DATASET RECORDS:
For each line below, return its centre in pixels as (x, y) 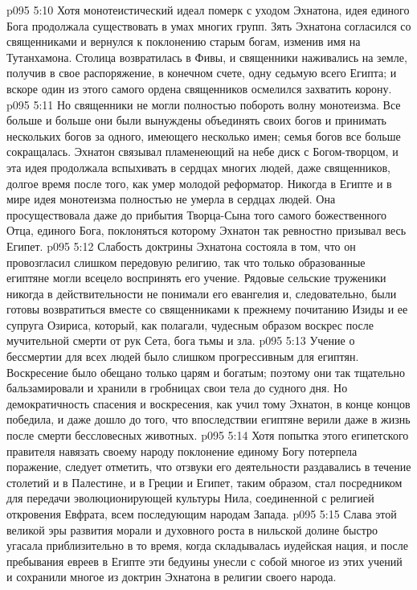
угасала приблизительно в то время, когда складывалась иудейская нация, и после (207, 545)
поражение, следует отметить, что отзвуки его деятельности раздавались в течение (209, 467)
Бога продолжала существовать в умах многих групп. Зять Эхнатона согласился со (209, 25)
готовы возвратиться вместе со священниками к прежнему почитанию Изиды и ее (207, 309)
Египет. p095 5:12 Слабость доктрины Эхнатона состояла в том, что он (181, 246)
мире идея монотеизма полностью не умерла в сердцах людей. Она (171, 199)
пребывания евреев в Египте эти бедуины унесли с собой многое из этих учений (204, 561)
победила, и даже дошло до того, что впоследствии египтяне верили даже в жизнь (208, 419)
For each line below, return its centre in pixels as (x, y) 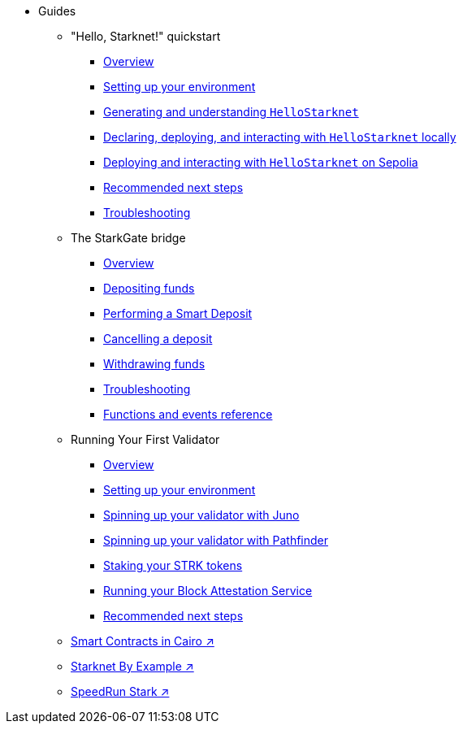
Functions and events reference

TASK REQUIREMENTS: Only the lines from the one containing "поражение, следует отметить, что" through the final line of the material should appear in the answer, copied exactly and without any picture.

RESPONSE AREA:
поражение, следует отметить, что отзвуки его деятельности раздавались в течение (209, 467)
Бога продолжала существовать в умах многих групп. Зять Эхнатона согласился со (209, 25)
готовы возвратиться вместе со священниками к прежнему почитанию Изиды и ее (207, 309)
Египет. p095 5:12 Слабость доктрины Эхнатона состояла в том, что он (181, 246)
мире идея монотеизма полностью не умерла в сердцах людей. Она (171, 199)
пребывания евреев в Египте эти бедуины унесли с собой многое из этих учений (204, 561)
победила, и даже дошло до того, что впоследствии египтяне верили даже в жизнь (208, 419)
For each line below, return its centre in pixels as (x, y) 
Functions and events reference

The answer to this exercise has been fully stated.